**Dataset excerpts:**
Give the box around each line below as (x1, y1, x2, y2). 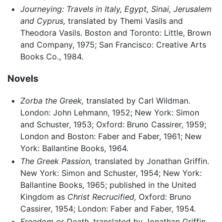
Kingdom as (20, 191, 67, 202)
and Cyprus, (20, 15, 65, 26)
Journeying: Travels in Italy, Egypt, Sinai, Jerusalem (20, 3, 212, 14)
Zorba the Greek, (20, 96, 84, 106)
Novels (7, 72, 39, 84)
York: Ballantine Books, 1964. (20, 143, 128, 154)
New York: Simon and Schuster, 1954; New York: (20, 167, 202, 178)
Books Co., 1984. (20, 51, 83, 61)
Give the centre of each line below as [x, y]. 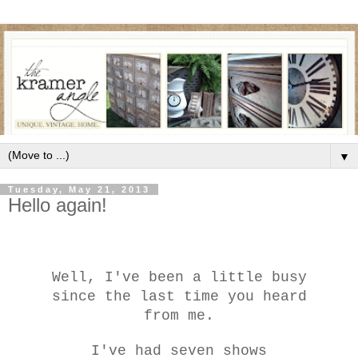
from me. [179, 315]
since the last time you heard [179, 296]
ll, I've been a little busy [188, 277]
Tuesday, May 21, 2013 [79, 189]
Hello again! [58, 205]
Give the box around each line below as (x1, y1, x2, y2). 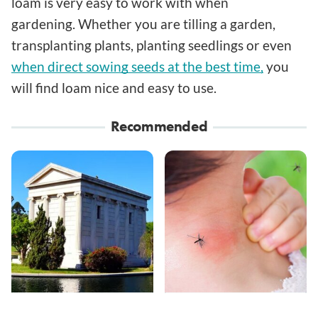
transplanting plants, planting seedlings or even (11, 37, 292, 54)
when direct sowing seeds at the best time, (11, 58, 263, 75)
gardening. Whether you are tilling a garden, (11, 16, 275, 33)
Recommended (110, 116, 208, 136)
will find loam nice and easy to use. (11, 79, 219, 97)
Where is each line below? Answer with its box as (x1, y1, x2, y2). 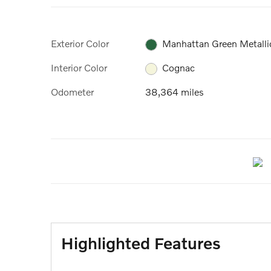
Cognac (162, 62, 195, 74)
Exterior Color (51, 37, 109, 49)
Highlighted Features (61, 233, 221, 252)
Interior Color (51, 61, 107, 73)
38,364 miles (145, 86, 204, 98)
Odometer (51, 86, 94, 98)
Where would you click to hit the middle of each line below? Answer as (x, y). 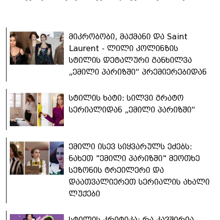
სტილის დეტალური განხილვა (130, 60)
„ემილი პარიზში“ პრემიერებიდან (138, 72)
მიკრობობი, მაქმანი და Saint (128, 36)
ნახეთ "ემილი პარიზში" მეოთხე (134, 158)
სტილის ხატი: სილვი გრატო (126, 98)
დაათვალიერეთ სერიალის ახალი (139, 182)
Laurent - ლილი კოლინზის (124, 48)
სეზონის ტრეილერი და (116, 170)
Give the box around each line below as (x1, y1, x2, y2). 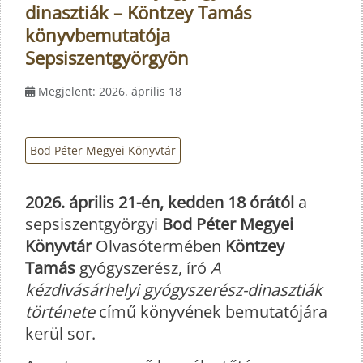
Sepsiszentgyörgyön (25, 45, 189, 70)
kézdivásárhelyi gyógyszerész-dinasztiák (25, 279, 322, 301)
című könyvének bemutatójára (95, 301, 327, 323)
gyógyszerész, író (75, 257, 211, 280)
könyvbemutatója (25, 22, 170, 47)
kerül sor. (25, 322, 96, 345)
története (25, 301, 95, 323)
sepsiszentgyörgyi (25, 213, 162, 236)
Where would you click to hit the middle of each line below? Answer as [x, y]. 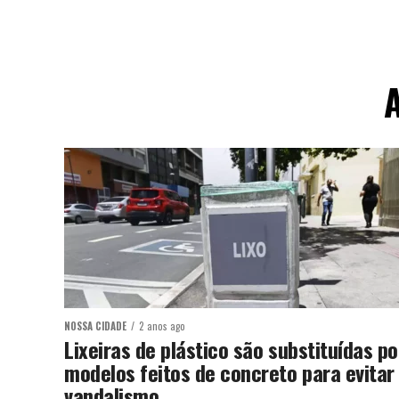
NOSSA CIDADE [95, 326]
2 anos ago [162, 326]
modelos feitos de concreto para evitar [229, 372]
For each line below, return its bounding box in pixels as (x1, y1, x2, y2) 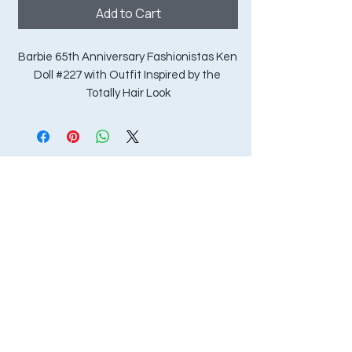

**INSTRUCTIONS TO FOLLOW:**
Starting at the line that contains "2 anos ago [162, 326]", reproduce every line through the last one in the records exactly, and omit all pictures.

**THE COMPLETED TASK:**
2 anos ago [162, 326]
modelos feitos de concreto para evitar [229, 372]
For each line below, return its bounding box in pixels as (x1, y1, x2, y2) 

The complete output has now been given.